THE PROBLEM – When you return the data, keep every line exactly as it is and leave out the pictures.

SOURCE RECORDS –
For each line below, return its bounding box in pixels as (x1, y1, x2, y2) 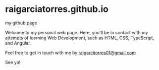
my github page (5, 20, 37, 26)
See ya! (5, 59, 21, 65)
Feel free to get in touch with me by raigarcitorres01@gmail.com (5, 50, 136, 56)
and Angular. (5, 40, 31, 46)
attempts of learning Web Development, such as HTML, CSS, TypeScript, (5, 35, 155, 41)
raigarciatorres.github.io (5, 3, 109, 15)
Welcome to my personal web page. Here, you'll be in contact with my (5, 29, 148, 35)

WRITTEN RESPONSE –
For each line below, return its bounding box in pixels as (x1, y1, x2, y2) 
my github page (5, 20, 37, 26)
See ya! (5, 59, 21, 65)
Feel free to get in touch with me by raigarcitorres01@gmail.com (5, 50, 136, 56)
and Angular. (5, 40, 31, 46)
attempts of learning Web Development, such as HTML, CSS, TypeScript, (5, 35, 155, 41)
raigarciatorres.github.io (5, 3, 109, 15)
Welcome to my personal web page. Here, you'll be in contact with my (5, 29, 148, 35)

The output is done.